For more information on requirements, see CDP Private Cloud Base Installation Guide.
Hardware requirements
Storage
block
and filesystem
volumeModes of storage. Ensure that a block storage class is
set up. The exact amount of storage classified as block or filesystem storage depends on the
specific workload used: - Machine Learning workload requirements for storage largely depend on the nature of your machine learning jobs. 4 TB of persistent volume block storage is required per Machine Learning Workspace instance for storing different kinds of metadata related to workspace configuration. Additionally, Machine Learning requires access to NFS storage routable from all pods running in the cluster (see below).

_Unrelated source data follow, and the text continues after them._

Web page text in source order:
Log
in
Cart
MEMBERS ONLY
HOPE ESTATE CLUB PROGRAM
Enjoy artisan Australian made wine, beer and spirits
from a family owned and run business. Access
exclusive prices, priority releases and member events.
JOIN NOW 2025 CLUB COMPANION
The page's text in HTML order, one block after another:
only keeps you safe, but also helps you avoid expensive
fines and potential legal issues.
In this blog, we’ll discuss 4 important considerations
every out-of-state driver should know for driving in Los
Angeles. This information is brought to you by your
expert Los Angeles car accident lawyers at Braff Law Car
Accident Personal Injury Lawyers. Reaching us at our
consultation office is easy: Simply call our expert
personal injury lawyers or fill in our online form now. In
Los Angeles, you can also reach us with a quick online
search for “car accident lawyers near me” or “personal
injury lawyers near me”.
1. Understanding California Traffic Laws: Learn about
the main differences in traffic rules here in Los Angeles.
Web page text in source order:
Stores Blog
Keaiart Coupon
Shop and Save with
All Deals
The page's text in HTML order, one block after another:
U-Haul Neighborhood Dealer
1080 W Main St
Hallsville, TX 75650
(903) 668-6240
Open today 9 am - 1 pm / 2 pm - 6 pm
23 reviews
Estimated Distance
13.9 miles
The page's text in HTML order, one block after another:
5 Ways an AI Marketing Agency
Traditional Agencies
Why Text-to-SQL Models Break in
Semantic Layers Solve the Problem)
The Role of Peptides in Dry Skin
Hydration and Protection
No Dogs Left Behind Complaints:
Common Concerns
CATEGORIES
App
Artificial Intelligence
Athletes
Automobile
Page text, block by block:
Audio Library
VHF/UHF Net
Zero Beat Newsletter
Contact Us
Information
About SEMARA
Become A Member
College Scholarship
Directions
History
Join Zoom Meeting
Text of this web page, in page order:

- Monitoring uses a large Prometheus instance to scrape workloads. Disk usage depends on scale of workloads. Recommended volume size is 60 GB.

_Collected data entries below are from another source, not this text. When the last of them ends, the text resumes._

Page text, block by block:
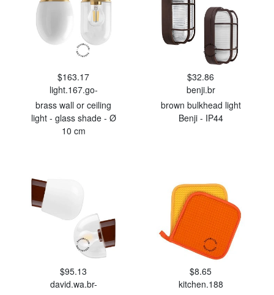
$163.17
light.167.go-
brass wall or ceiling
light - glass shade - Ø
10 cm
$32.86
benji.br
brown bulkhead light
Benji - IP44
$95.13
david.wa.br-
$8.65
kitchen.188
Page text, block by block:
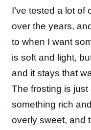
I’ve tested a lot
over the years,
to when I want
is soft and light,
and it stays that
The frosting is just
something rich
overly sweet, and
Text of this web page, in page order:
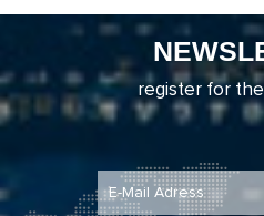
register for
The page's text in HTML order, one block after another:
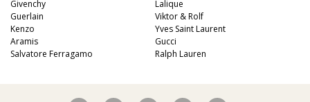
Givenchy
Guerlain
Kenzo
Aramis
Salvatore Ferragamo
Lalique
Viktor & Rolf
Yves Saint Laurent
Gucci
Ralph Lauren
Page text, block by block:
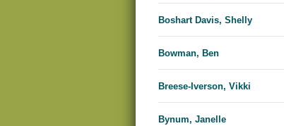
Boshart Davis, Shelly
Bowman, Ben
Breese-Iverson, Vikki
Bynum, Janelle
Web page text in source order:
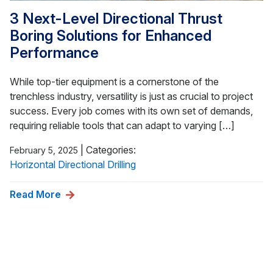
3 Next-Level Directional Thrust
Boring Solutions for Enhanced
Performance
While top-tier equipment is a cornerstone of the
trenchless industry, versatility is just as crucial to project
success. Every job comes with its own set of demands,
requiring reliable tools that can adapt to varying […]
February 5, 2025
Categories:
Horizontal Directional Drilling
Read More
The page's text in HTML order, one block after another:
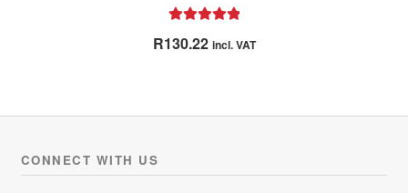
out of 5
R130.22 incl. VAT
CONNECT WITH US
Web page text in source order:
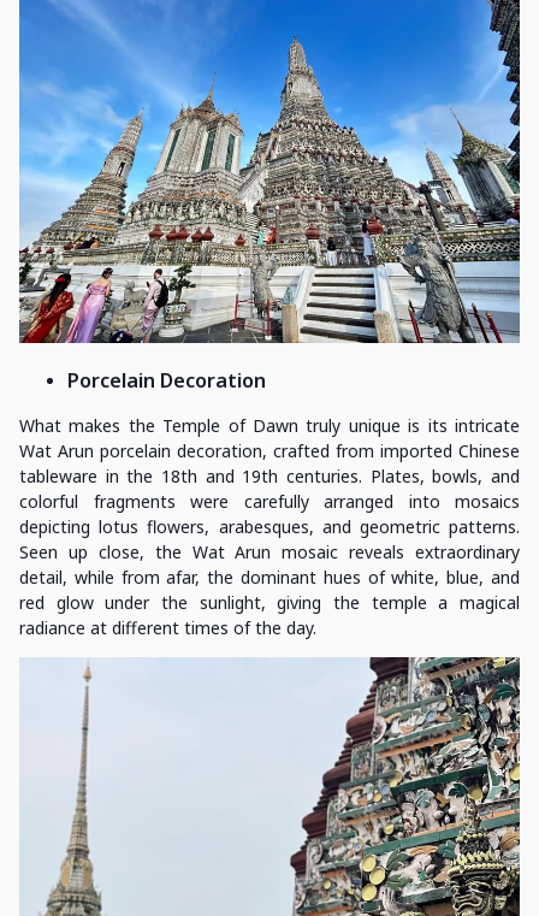
Porcelain Decoration
What makes the Temple of Dawn truly unique is its intricate
Wat Arun porcelain decoration, crafted from imported Chinese
tableware in the 18th and 19th centuries. Plates, bowls, and
colorful fragments were carefully arranged into mosaics
depicting lotus flowers, arabesques, and geometric patterns.
Seen up close, the Wat Arun mosaic reveals extraordinary
detail, while from afar, the dominant hues of white, blue, and
red glow under the sunlight, giving the temple a magical
radiance at different times of the day.
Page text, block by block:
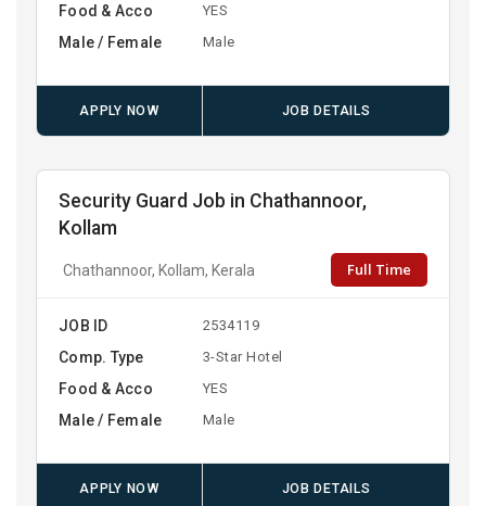
Food & Acco YES
Male / Female Male
APPLY NOW JOB DETAILS
Security Guard Job in Chathannoor,
Kollam
Chathannoor, Kollam, Kerala Full Time
JOB ID 2534119
Comp. Type 3-Star Hotel
Food & Acco YES
Male / Female Male
APPLY NOW JOB DETAILS

Local Storage (for example, ext4) | Block PV (for example, Ceph or Portworx) | NFS (for ML user project files) | |
---|---|---|---|
Control Plane | N/A | 250 GB | N/A |
CML | N/A | 1.5 TB per workspace | 1 TB per workspace (dependent on size of ML user files) |
NFS
Cloudera Machine Learning (CML) requires NFS 4.0 for storing project files and folders. NFS storage is to be used only for storing project files and folders, and not for any other CML data, such as PostgreSQL database and LiveLog.
ECS requirements for NFS Storage
Cloudera managed ECS deploys and manages an internal NFS server based on LongHorn which can be used for CML. This is the recommended option for CML on ECS clusters. CML requires nfs-utils in order to mount longhorn-nfs provisioned mounts.
CML requires the nfs-utils package be installed in order to mount volumes provisioned by longhorn-nfs. The nfs-utils package is not available by default on every operating system. Check if nfs-utils is available, and ensure that it is present on all ECS cluster nodes.
Alternatively, the NFS server can be external to the cluster, such as a NetApp filer that is accessible from the private cloud cluster nodes.
OpenShift requirements for NFS storage
An internal user-space NFS server can be deployed into the cluster which serves a block storage device (persistent volume) managed by the cluster’s software defined storage (SDS) system, such as Ceph or Portworx. This is the recommended option for CML on OpenShift. Alternatively, the NFS server can be external to the cluster, such as a NetApp filer that is accessible from the private cloud cluster nodes. NFS storage is to be used only for storing project files and folders, and not for any other CML data, such as PostgreSQL database and LiveLog.
CML does not support shared volumes, such as Portworx shared volumes, for storing project files. A read-write-once (RWO) persistent volume must be allocated to the internal NFS server (for example, NFS server provisioner) as the persistence layer. The NFS server uses the volume to dynamically provision read-write-many (RWX) NFS volumes for the CML clients.